Not only that, but you need compassion for the baby, who is helpless, so that you treat it tenderly in a fashion that child needs. The baby's brain is immature and developing; the baby needs to be babied in order to mature normally, and a good parent knows that.

But Chi's kids, and nobody else around him, is that age anymore. There is no need to merge nebulously into their feelings to avoid hurting them. They can talk for themselves, and furthermore, in relationship, we must talk for ourselves. The reason for that is, nobody else can do it for us. And if other people think you're really okay with what's going on, you're going to be miserable a lot of the time, and they won't even know it!

Furthermore, reacting to everyone else's upset as if you're still that crying baby who needs babying and is deeply hurt where you didn't receive it, and everyone else still is, too, eliminates an important source of learning. 

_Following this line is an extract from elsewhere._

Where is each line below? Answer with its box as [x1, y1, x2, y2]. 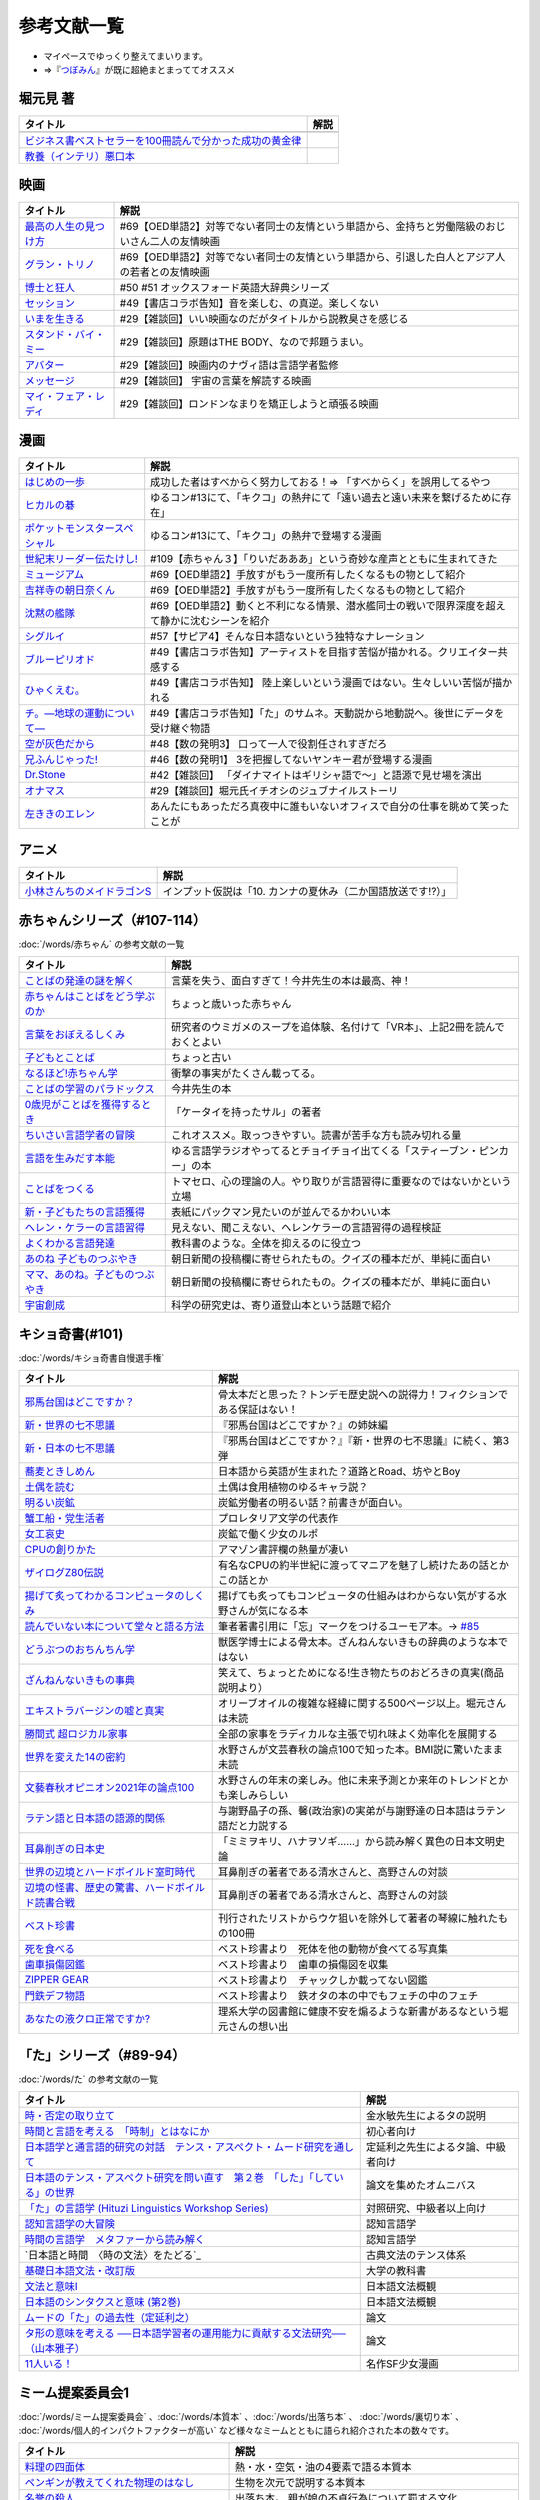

Past a certain age, humans learn a lot when they discover they can't have something, or that someone else's needs also have to be considered. When you rob another person of that experience, what happens?

This is codependency, known in Chi's chart as Sun conjunct Neptune, and it's ruining all his relationships by keeping him from being appropriately assertive within them … just as his yod is telling us.

This is because (and I haven't looked for this bit in his chart yet, although I certainly expect that it's in there), the child of an alcoholic learns that it's BAD FOR HIM TO HAVE NEEDS THAT DIFFER FROM ANYONE ELSE'S, and that if he does, HE'S A BAD PERSON.

And, as anybody codependent knows, you have to unlearn that if you want your relationships to have the faintest PRAYER of succeeding. If you want to know more, Lisa 
A. Romano, perhaps the best life coach on the internet for codependents, is saying the same thing here (minus the astrology.)

4a.) When having trouble with a yod, take a look at … Gee, wonder why I named Chi after this asteroid?

In Chi's chart, Chiron is located right in the middle of House 5, conjunct the Moon. (It's got a little OK sign on it, which is ironic since Chiron in a chart denotes where and how the person is anything BUT okay.) House 5 is concerned with creativity, play, children, and, oh--! Romance. So there's a deep wound in this area. One common interpretation is that the individual was rejected by their first love and is wounded in expressing feelings because of this. Another is that the individual's self esteem was badly wounded when they were a child. (No, I am not making any of this up.) 

It seems fitting that Chiron is sitting right on top of Chi's Moon, because the Moon, if you will recall, is telling us about what we need in relationship for our feelings to feel at home, happy, secure.

Thus concludes the second module of these yods, Chi's yod. I suppose I should do Chi's  wife's next.